Problem to solve: Among the entries, find the lines with the string "speeds" and copy them.
━━━
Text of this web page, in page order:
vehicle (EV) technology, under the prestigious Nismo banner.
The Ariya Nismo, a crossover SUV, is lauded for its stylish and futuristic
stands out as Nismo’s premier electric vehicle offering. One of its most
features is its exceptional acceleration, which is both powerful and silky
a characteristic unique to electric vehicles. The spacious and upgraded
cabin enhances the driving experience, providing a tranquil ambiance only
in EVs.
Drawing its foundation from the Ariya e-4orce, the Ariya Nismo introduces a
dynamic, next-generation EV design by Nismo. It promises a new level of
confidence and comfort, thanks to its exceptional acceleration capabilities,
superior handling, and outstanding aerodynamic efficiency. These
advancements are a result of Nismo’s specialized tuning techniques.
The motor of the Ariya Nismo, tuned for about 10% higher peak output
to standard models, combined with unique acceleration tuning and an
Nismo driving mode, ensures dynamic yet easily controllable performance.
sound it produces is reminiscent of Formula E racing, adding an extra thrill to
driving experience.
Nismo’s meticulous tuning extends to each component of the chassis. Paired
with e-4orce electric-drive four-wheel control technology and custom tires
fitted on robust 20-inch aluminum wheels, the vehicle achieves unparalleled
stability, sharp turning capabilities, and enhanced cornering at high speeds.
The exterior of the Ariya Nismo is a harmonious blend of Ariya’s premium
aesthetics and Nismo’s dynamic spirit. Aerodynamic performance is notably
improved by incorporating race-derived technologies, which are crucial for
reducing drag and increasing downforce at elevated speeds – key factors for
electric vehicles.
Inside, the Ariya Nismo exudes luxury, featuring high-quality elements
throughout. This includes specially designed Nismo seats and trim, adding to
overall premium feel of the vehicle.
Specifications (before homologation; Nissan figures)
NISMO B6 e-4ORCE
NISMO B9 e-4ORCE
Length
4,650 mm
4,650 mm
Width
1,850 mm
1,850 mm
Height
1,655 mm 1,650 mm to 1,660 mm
━━━
Exercise output:
stability, sharp turning capabilities, and enhanced cornering at high speeds.
reducing drag and increasing downforce at elevated speeds – key factors for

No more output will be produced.